Taking a Vacation Is Seriously Good For Your Brain — But Only If You Do It Right
Say it with us: Vacation is good for you.
It’s back: The glorious moment when, in our yearly trip around the Sun, the northern hemisphere starts to thaw, sweaters are shed, and toes are painted in anticipation of breaking out the Birkenstocks. All this gleeful activity underscores something you already know: You need a vacation. You need a break from the routine. Preferably under a beach umbrella.
Ask almost anyone, and they will tell you the same thing: Vacations are good. But too many people in the United States don’t indulge. Apparently, it's a trend stretching back to 2000: Research finds people are taking fewer days off. Why? The answer lies in complex reasons rooted in capitalism we’re not going to get into here. We’re going to focus on the product: You want a vacation, but the desire doesn’t mean you are going to go on one.
You really should — and at least on that, the science is clear. A 2023 study published in the International Journal of Behavioral Nutrition and Physical Activity suggests just three days without work and work-related tasks can be good for you. Taken together, the research into vacation shows we need to embrace a new mindset: Vacation isn’t frivolous; it’s healthy. Like going jogging or eating a salad, taking time off is essential to well-being.
It’s so healthy, in fact, that some experts argue it might help treat certain diseases, including dementia. In a 2022 study published in Tourism Management, researchers spotlight a link between elements of travel, like anticipation and planning, and healthy brain function. First author Jun Wen, a lecturer at Edith Cowan University, tells me that vacations benefit the mind: They exercise our sensory processing and movement skills, and give us a sense of freedom. Traveling, in turn, improves well-being.

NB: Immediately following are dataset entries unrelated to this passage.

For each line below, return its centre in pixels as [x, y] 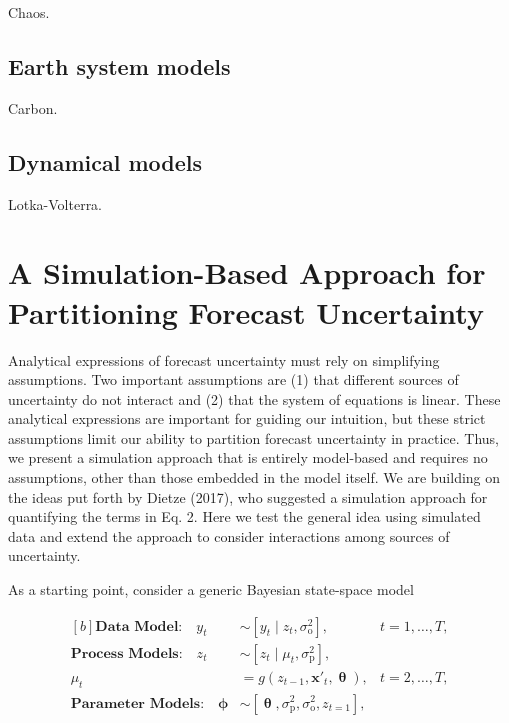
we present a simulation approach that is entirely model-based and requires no [248, 457]
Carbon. [33, 107]
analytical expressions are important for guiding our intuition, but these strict [247, 418]
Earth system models [119, 65]
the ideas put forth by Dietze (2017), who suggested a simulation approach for [248, 496]
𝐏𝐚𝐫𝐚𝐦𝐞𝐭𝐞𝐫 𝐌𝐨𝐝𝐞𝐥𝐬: [137, 703]
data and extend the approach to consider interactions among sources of [229, 535]
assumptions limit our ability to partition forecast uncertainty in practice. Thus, [254, 437]

There’s a slight caveat: We have power over how mentally beneficial our vacations are. For example, one study found that knowing you have a lot of post-vacation work to come back to can eliminate the potential positive effects of the trip. It also found restful vacations can buffer post-vacation work stress. Perhaps one of the best things you can do before going on a trip is to cross off your to-do list and then completely unplug.
Scientists also found another way to maintain that post-vacation buzz: Look at the photos you took while you were away. Another study found that recollecting travel can promote well-being and happiness.
Meanwhile, the 2023 study on the effects of three days away from work offers another helpful takeaway: Long vacations can be more beneficial for mental health than short ones, but both do good. What does this mean for you? Take the time, even if it’s just a few days.
While on vacation, study participants wore Fitbit trackers, and the data collected suggests people engage in more active, healthy behaviors when they are on holiday. Compared to their non-vacation selves, the vacationers sat an average of 29 minutes less, moved at least five minutes more, and gained 21 minutes extra sleep.
Ty Ferguson, the study’s first author and a research associate at the University of South Australia, Adelaide, says that the larger positive changes across all behavior types fell within the one to two-week range.
“Interestingly though, we had significant changes in even short breaks of 1 to 3 days,” he tells me. “In our study, we had positive changes occurring across all categories of vacations so just having a vacation is likely to be positive for movement patterns.”
That sounds like a good excuse to pack a bag.